### Assigned task:
Leaving every picture out, repeat all of the entries below exactly.

Records provided section start

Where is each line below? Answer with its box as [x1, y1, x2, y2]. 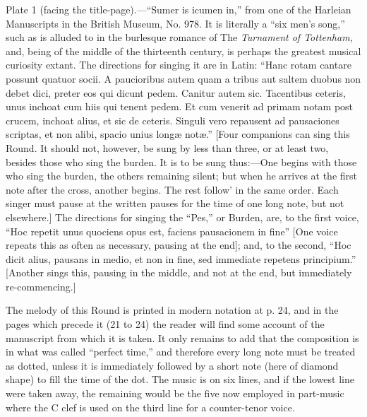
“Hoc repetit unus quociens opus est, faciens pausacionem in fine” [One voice [6, 223, 338, 238]
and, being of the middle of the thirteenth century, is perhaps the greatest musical [6, 43, 361, 58]
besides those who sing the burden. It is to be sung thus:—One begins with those [6, 154, 357, 169]
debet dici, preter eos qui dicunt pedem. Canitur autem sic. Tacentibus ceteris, [6, 85, 346, 100]
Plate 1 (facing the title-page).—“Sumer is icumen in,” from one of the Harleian [6, 2, 351, 16]
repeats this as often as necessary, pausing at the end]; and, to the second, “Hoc [6, 237, 351, 252]
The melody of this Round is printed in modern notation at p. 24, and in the [6, 303, 339, 317]
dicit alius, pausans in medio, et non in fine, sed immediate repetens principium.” [6, 251, 356, 266]
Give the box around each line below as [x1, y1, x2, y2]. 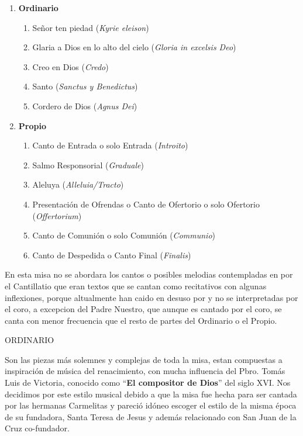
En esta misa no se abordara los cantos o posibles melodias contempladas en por [5, 268, 293, 281]
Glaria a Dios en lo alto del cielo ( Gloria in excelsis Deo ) [32, 41, 236, 53]
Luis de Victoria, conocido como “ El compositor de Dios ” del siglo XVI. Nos [5, 376, 291, 389]
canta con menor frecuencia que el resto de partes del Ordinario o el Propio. [5, 314, 277, 326]
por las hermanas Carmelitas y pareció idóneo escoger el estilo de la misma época [5, 399, 297, 411]
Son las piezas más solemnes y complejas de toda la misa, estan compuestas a [5, 353, 283, 365]
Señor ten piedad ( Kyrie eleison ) [32, 21, 149, 33]
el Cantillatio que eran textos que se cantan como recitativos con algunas [5, 279, 267, 292]
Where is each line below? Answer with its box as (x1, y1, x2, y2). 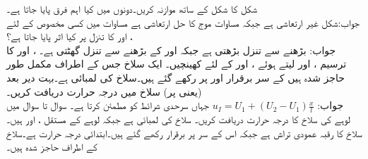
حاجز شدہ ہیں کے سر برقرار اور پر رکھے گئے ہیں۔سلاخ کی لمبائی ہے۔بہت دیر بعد (6, 70, 345, 84)
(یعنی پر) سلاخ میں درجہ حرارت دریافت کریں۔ (6, 84, 202, 98)
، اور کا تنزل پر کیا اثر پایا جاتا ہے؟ (6, 29, 133, 44)
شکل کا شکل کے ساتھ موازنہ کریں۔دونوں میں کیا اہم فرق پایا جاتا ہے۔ (6, 1, 258, 15)
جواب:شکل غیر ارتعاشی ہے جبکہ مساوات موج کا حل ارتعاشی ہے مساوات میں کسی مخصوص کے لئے (6, 15, 360, 30)
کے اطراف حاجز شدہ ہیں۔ (6, 139, 97, 154)
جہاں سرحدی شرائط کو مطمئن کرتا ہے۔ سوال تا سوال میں (6, 98, 210, 113)
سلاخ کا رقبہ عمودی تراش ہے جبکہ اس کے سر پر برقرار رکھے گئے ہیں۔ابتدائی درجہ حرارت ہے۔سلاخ (6, 125, 362, 140)
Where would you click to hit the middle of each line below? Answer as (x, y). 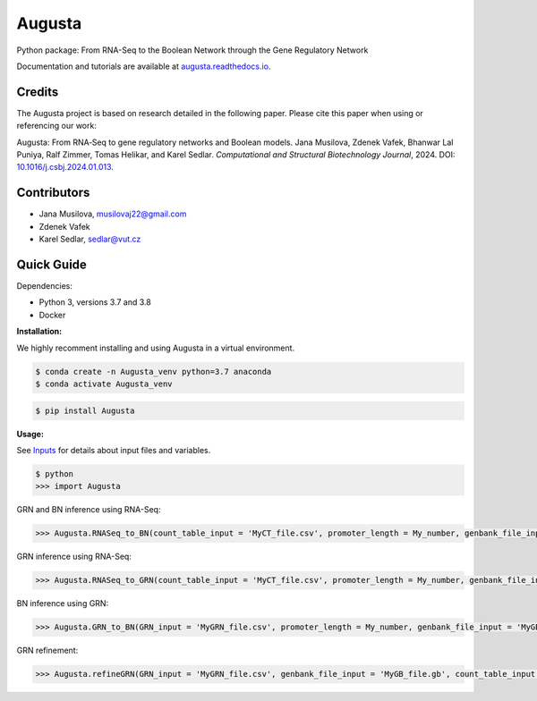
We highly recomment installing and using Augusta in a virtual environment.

Records provided section end

### Answer for this exercise:
Where is each line below? Answer with its box as [x1, y1, x2, y2]. 
“Hoc repetit unus quociens opus est, faciens pausacionem in fine” [One voice [6, 223, 338, 238]
and, being of the middle of the thirteenth century, is perhaps the greatest musical [6, 43, 361, 58]
besides those who sing the burden. It is to be sung thus:—One begins with those [6, 154, 357, 169]
debet dici, preter eos qui dicunt pedem. Canitur autem sic. Tacentibus ceteris, [6, 85, 346, 100]
Plate 1 (facing the title-page).—“Sumer is icumen in,” from one of the Harleian [6, 2, 351, 16]
repeats this as often as necessary, pausing at the end]; and, to the second, “Hoc [6, 237, 351, 252]
The melody of this Round is printed in modern notation at p. 24, and in the [6, 303, 339, 317]
dicit alius, pausans in medio, et non in fine, sed immediate repetens principium.” [6, 251, 356, 266]
Give the box around each line below as [x1, y1, x2, y2]. 
En esta misa no se abordara los cantos o posibles melodias contempladas en por [5, 268, 293, 281]
Glaria a Dios en lo alto del cielo ( Gloria in excelsis Deo ) [32, 41, 236, 53]
Luis de Victoria, conocido como “ El compositor de Dios ” del siglo XVI. Nos [5, 376, 291, 389]
canta con menor frecuencia que el resto de partes del Ordinario o el Propio. [5, 314, 277, 326]
por las hermanas Carmelitas y pareció idóneo escoger el estilo de la misma época [5, 399, 297, 411]
Son las piezas más solemnes y complejas de toda la misa, estan compuestas a [5, 353, 283, 365]
Señor ten piedad ( Kyrie eleison ) [32, 21, 149, 33]
el Cantillatio que eran textos que se cantan como recitativos con algunas [5, 279, 267, 292]
Where is each line below? Answer with its box as (x1, y1, x2, y2). 
حاجز شدہ ہیں کے سر برقرار اور پر رکھے گئے ہیں۔سلاخ کی لمبائی ہے۔بہت دیر بعد (6, 70, 345, 84)
(یعنی پر) سلاخ میں درجہ حرارت دریافت کریں۔ (6, 84, 202, 98)
، اور کا تنزل پر کیا اثر پایا جاتا ہے؟ (6, 29, 133, 44)
شکل کا شکل کے ساتھ موازنہ کریں۔دونوں میں کیا اہم فرق پایا جاتا ہے۔ (6, 1, 258, 15)
جواب:شکل غیر ارتعاشی ہے جبکہ مساوات موج کا حل ارتعاشی ہے مساوات میں کسی مخصوص کے لئے (6, 15, 360, 30)
کے اطراف حاجز شدہ ہیں۔ (6, 139, 97, 154)
جہاں سرحدی شرائط کو مطمئن کرتا ہے۔ سوال تا سوال میں (6, 98, 210, 113)
سلاخ کا رقبہ عمودی تراش ہے جبکہ اس کے سر پر برقرار رکھے گئے ہیں۔ابتدائی درجہ حرارت ہے۔سلاخ (6, 125, 362, 140)
Where would you click to hit the middle of each line below? Answer as (x, y). 
We highly recomment installing and using Augusta in a virtual environment.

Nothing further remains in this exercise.